The result of spatial filtering is rather surprising and interesting for students because it demonstrate once more that the information is in the light but the way it is encoded at different propagation distances is not trivial.
Note that once understood the working principle of spatial filtering, the effect of a pin-hole camera can be revisited in this spirit: when objects are far away, the pattern of the diffracted light on a screen is the Fourier transform of the light at the object plane. So if we collect the light through a small hole we are making a spatial filtering of the light that only selects a part of the available information: what we lose are the small details that are carried by waves at high angles that are not collected by the hole.
DISCUSSION AND CONCLUSIONS
We proposed this didactic path to self-selected students participating in the activity “Photography and holography” (16 hours) within the Piano Nazionale Lauree Scientifiche (PLS) of the Italian Ministry of Education and partially to entire classes in the module “Vision and image formation” (2 hours) of LuNa Project.7 During the academic years from 2009/2010 to 2012/2013 we involved in the activity more than 200 students, mainly from scientifically oriented High Schools. The results at the end was a good level of understanding of the nature of images and of the differences among them.

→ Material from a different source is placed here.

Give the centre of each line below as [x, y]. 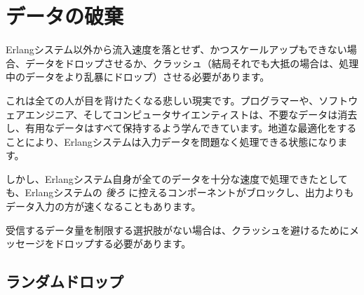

The main difference of this approach with respect to the conventional one is that the process of light propagation is approached in its entire complexity and the simplifications are introduced by the optical systems and not by the physical description.
In this way the description is at first glance more complicated but in the end it will better and easier explain many interesting phenomena avoiding confusion.
The didactic path could be implemented in all school laboratories as it does not require expensive equipment: the only difficulty stays in hologram registration that requires a more technical setup.
The Authors acknowledge the Piano Nazionale Lauree Scientifiche (PLS) of the Italian Ministry of Education.